What is needed: Each line below containing the word "trust" needs to be shown.

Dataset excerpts
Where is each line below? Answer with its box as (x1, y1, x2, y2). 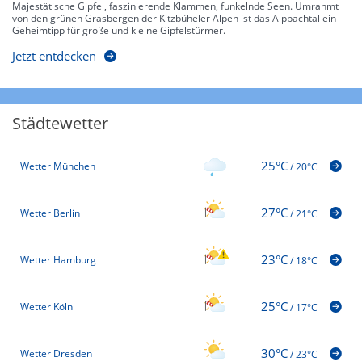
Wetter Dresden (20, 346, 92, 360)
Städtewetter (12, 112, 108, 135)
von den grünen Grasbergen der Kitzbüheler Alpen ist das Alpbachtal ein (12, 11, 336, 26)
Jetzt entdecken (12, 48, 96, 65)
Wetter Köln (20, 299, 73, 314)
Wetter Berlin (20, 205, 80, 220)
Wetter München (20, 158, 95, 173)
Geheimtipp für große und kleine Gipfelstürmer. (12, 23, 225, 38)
---
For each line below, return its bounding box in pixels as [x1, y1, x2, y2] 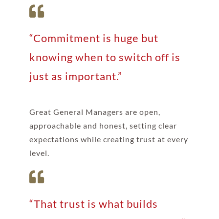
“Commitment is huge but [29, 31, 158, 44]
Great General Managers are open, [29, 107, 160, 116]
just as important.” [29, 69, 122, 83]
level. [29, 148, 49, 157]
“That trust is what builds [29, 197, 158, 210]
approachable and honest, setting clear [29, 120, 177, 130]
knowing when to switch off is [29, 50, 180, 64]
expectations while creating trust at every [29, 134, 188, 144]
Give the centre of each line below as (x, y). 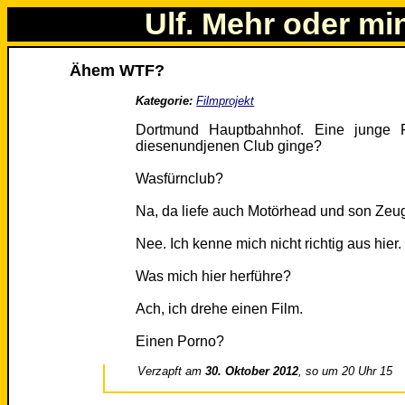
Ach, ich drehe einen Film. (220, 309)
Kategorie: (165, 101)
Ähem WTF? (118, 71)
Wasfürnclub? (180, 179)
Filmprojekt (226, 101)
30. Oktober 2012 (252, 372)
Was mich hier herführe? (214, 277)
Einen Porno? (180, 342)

Answer to the exercise:
“That trust is what builds [29, 197, 158, 210]
expectations while creating trust at every [29, 134, 188, 144]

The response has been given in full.